270 views Asked by At

very new to distributed system, just start reading the dynamo paper 4.4 Data Versioning, so my understanding could be off.

Taking the example in the doc, the last step is to reconcile D3 and D4 to D5, but what if the user only retrieved D3 (IIUC this is possible, since there are multiple version of the data lingering in the system, I am not guaranteed to retrieve both D3 and D4, I can even read D1/D2), and without knowing the presence of D4, user updated D3 to D5 and by coincidence, the D5 is also processed by Sz(which processed D4). Doesn't it make D5 looks like a descendant of D4?:

D4([Sx,2],[Sz,1]) vs D5([Sx,2],[Sy,1],[Sz,1])

but this is wrong, either the step I described is not possible or the vector clock has some order requirement?

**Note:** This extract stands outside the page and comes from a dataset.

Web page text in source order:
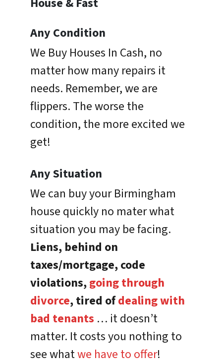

I see vector clock to carry less information than a linear history log, ie ([Sx,2],[Sy,1]) doesn't tell me the order of the action which took place, it could be expand to different time series like [Sx,Sy,Sx] or [Sy,Sx,Sx] or [Sx, Sx, Sy]?

enter image description here

2

There are 2 answers

3
Mike Dinescu On

Vector clocks by themselves are not enough to prevent the type of data inconsistency you describe.

You need something more: a consensus algorithm. Multiple such well studied protocols exist and they all are all designed to ensure that your data doesn’t end up in a state like you described.

For example, with a quorum protocol you could mandate that a majority of the nodes in the system must “observe” an update in order to be valid. And unless that happens, the write is considered invalid and rejected. Coupled with a vector clock you end up with a distributed system that is resilient to the type of problem you showed

0
Prabhath On

If the D5' is handled by Sz, then it already knows about D4, D5 will be ([Sx2,Sz2]) instead of D5([Sx,2],[Sy,1],[Sz,1]).

If D5" is handled by Sy then, it knows about D3, and D5 will be ([Sx2,Sy2])

If both of them happen then they are both causally independent and cannot be reconciled later.